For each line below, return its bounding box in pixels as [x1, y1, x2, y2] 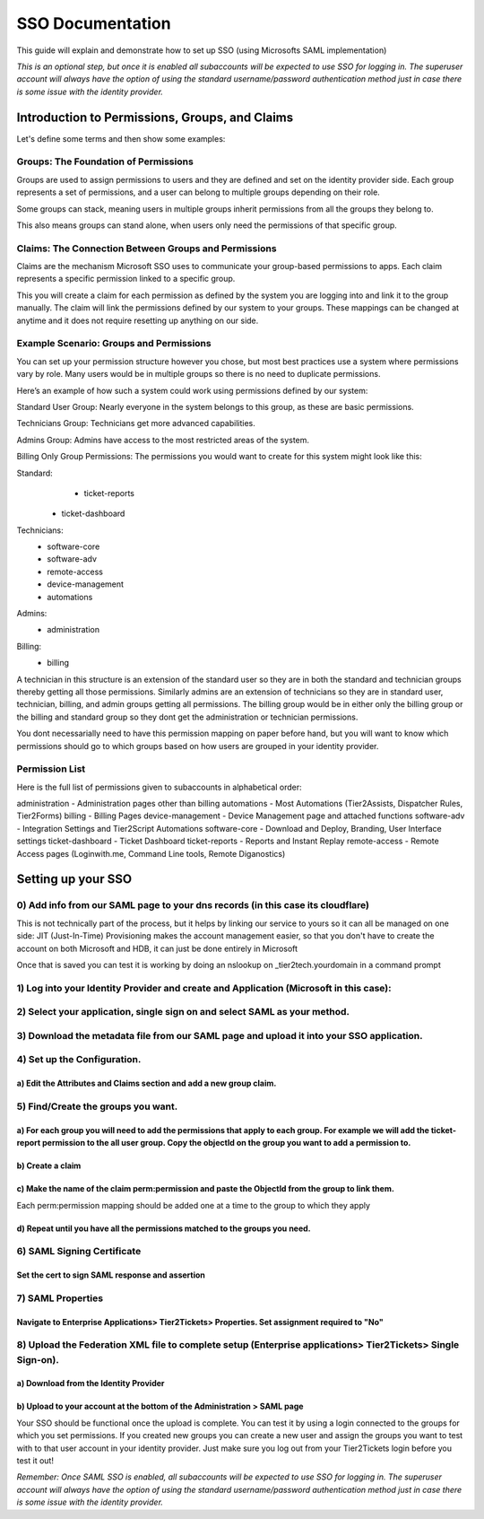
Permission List [16, 763, 86, 775]
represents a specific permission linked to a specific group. [16, 274, 236, 284]
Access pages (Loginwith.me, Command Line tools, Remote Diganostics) [16, 848, 286, 859]
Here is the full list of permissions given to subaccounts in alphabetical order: [16, 781, 302, 792]
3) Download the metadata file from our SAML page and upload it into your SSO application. [16, 1029, 423, 1042]
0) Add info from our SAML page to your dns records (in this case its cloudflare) [16, 899, 370, 912]
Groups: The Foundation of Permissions [16, 155, 194, 168]
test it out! [16, 1455, 54, 1466]
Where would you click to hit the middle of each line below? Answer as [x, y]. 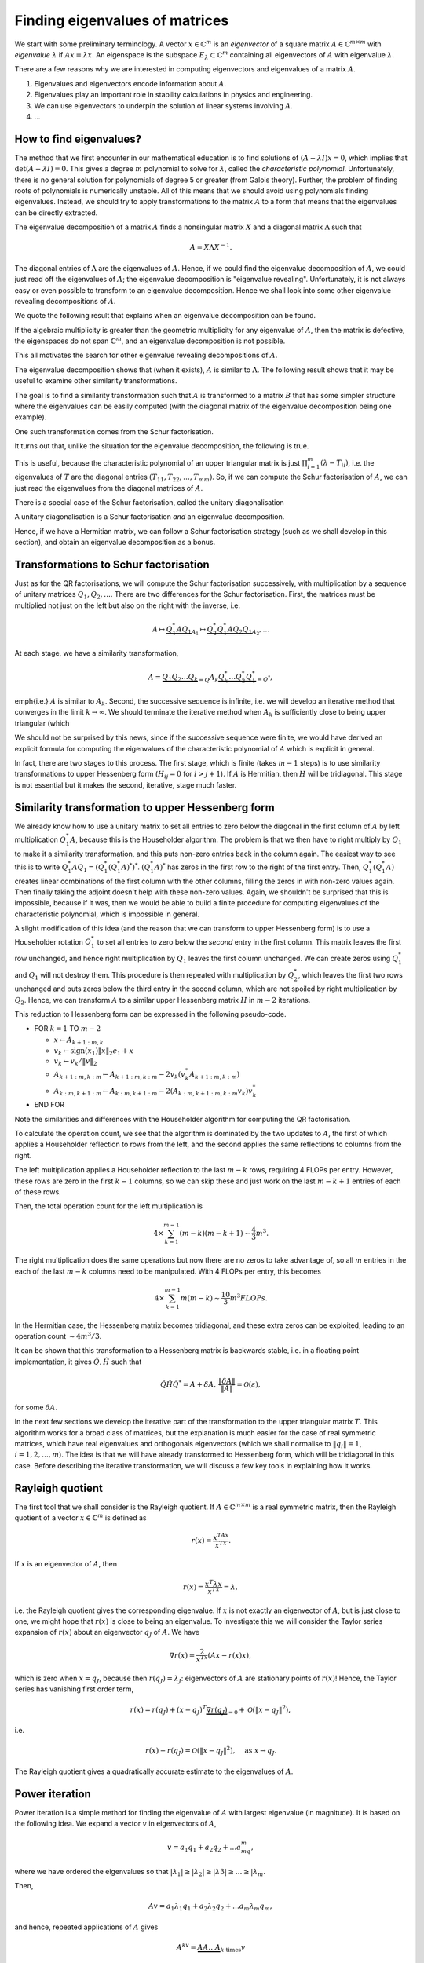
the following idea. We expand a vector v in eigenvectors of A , [115, 1824]
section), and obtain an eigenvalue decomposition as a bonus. [115, 543]
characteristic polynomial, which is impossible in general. [107, 914]
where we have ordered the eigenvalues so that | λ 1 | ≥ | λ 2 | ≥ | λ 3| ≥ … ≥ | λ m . [140, 1872]
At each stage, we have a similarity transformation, [97, 653]
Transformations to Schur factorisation [112, 564]
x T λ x [214, 1583]
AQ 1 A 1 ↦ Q [195, 630]

* * *

* Exercise directions
If a line in the data above holds the string "your", report that line.

* Answer box
3) Download the metadata file from our SAML page and upload it into your SSO application. [16, 1029, 423, 1042]
0) Add info from our SAML page to your dns records (in this case its cloudflare) [16, 899, 370, 912]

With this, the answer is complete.